Divorce in India with mutual consent is an easy and less expensive process as compared to divorce without mutual consent. It is a process where the parties to marriage get separated in a legal manner. A mutual divorce takes place when both, husband and wife give mutual consent for separation after marriage of their own free will.

This type of divorce involves the consent of both parties to the marriage. It is a less traumatic process as both parties present their will for separation. It is an amicable way for the dissolution of marriage. It involves decisions such as alimony, child custody and property settlement. With the help of legal professionals, it is easier for the parties to prepare necessary papers, comply with all the required conditions, attend court hearings, and receiving of the decree of divorce. It helps both spouses to end their marriage in a dignified manner.

Advantages of Mutual Divorce

Applying for a mutual divorce helps parties to save a lot of time, money and unnecessary quarrels. It is a faster form and saves parties from bearing mental stress. It gives parties a mutual decision to consider things like maintenance, child custody and other related matters.

Provisions related to mutual divorce under various Acts

Due to the diversified nature of Indian culture, different religions have different laws related to marriage and divorce. 

  • For people belonging to the Hindu religion, Hindu marriage deals with provisions related to mutual divorce under Section 13B of the Hindu Marriage Act, 1955.
  • For people who are not governed under Hindu law, can file for divorce under Section 28 of The Special Marriage Act, 1954.
  • For people from Parsi religion, Section 32B of the Parsi Marriage and Divorce Act, 1936 governs mutual divorce between two parsi parties to a marriage and other Different laws have been enacted for people belonging to other religions such as Christians and Muslims, etc.
  • If the parties to marriage do not follow any specific religion, they can file a civil suit in a competent court of law for getting a mutual divorce.

Points to consider

  1. The custody of a child is an important aspect to decide.
  2. Alumni/Maintenance – A certain sum of the money has to be paid by one party in installments or in lump sum amount for the maintenance of the other party along with the maintenance of the child.
  3. Settlement of ownership of properties and assets between both parties to the marriage.

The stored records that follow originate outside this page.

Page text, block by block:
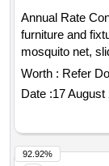
Annual Rate
furniture and
mosquito net,
Stainless-Steel
Spring,
Worth : Refer
Date :17 August
92.92%
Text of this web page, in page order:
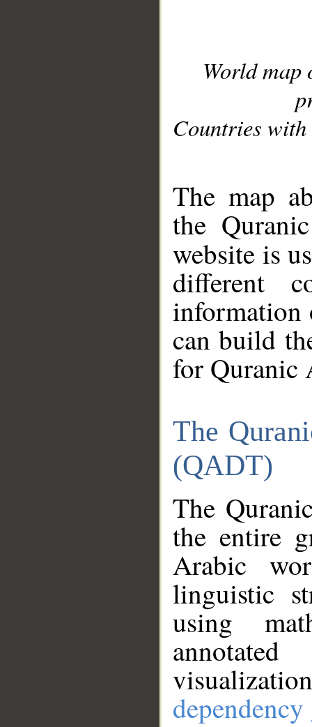
World
Countries with
The map
the
website is
different
information
can build
for Quranic
The
(QADT)
The
the entire
Arabic
linguistic
using
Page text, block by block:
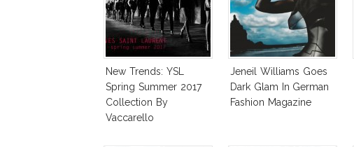
New Trends: YSL
Spring Summer 2017
Collection By
Vaccarello
Jeneil Williams Goes
Dark Glam In German
Fashion Magazine
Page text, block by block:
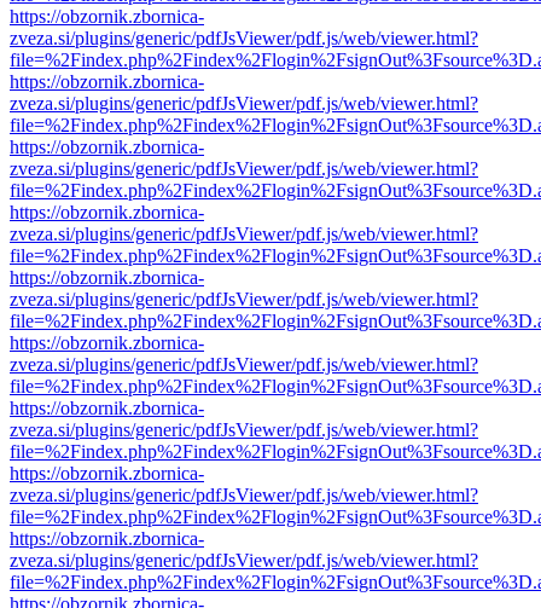
https://obzornik.zbornica-
zveza.si/plugins/generic/pdfJsViewer/pdf.js/web/viewer.html?
https://obzornik.zbornica-
zveza.si/plugins/generic/pdfJsViewer/pdf.js/web/viewer.html?
https://obzornik.zbornica-
zveza.si/plugins/generic/pdfJsViewer/pdf.js/web/viewer.html?
https://obzornik.zbornica-
zveza.si/plugins/generic/pdfJsViewer/pdf.js/web/viewer.html?
https://obzornik.zbornica-
zveza.si/plugins/generic/pdfJsViewer/pdf.js/web/viewer.html?
https://obzornik.zbornica-
zveza.si/plugins/generic/pdfJsViewer/pdf.js/web/viewer.html?
https://obzornik.zbornica-
zveza.si/plugins/generic/pdfJsViewer/pdf.js/web/viewer.html?
https://obzornik.zbornica-
zveza.si/plugins/generic/pdfJsViewer/pdf.js/web/viewer.html?
https://obzornik.zbornica-
zveza.si/plugins/generic/pdfJsViewer/pdf.js/web/viewer.html?
https://obzornik.zbornica-
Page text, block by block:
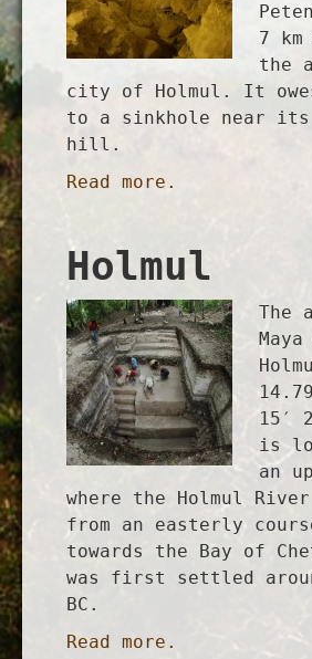
7
the
city of Holmul. It
to a sinkhole near its
hill.
Read more.
Holmul
The
15′
is
an
where the Holmul
from an easterly
towards the Bay of
was first settled
BC.
Read more.
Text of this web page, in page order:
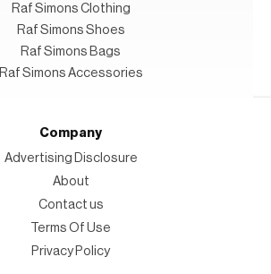
Raf Simons Clothing
Raf Simons Shoes
Raf Simons Bags
Raf Simons Accessories
Company
Advertising Disclosure
About
Contact us
Terms Of Use
Privacy Policy
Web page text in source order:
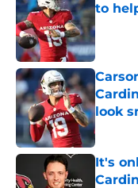
to
look
It's
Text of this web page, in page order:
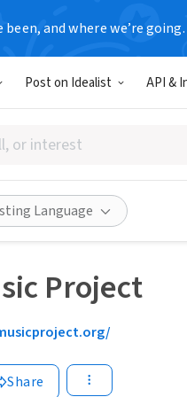
been, and where we’re going.
Post on Idealist API &
Language
Project
Share

Who is eligible to get alimony?

As per the provision mentioned under Section 25 of the Hindu Marriage Act, a party to the marriage has to provide maintenance to the other in a lump sum or in installments mutually agreed between the parties. If both of the parties to the marriage are working and there is a substantial difference in income between the wife and the husband, then the wife will be entitled to alimony for maintaining the same living standard as her husband. If in case, the wife is not working, then the amount of alimony is decided after considering aspects such as educational qualification, age and her ability to earn. If in case, the husband is not working and is disabled, then the wife is under a responsibility to pay alimony to her husband.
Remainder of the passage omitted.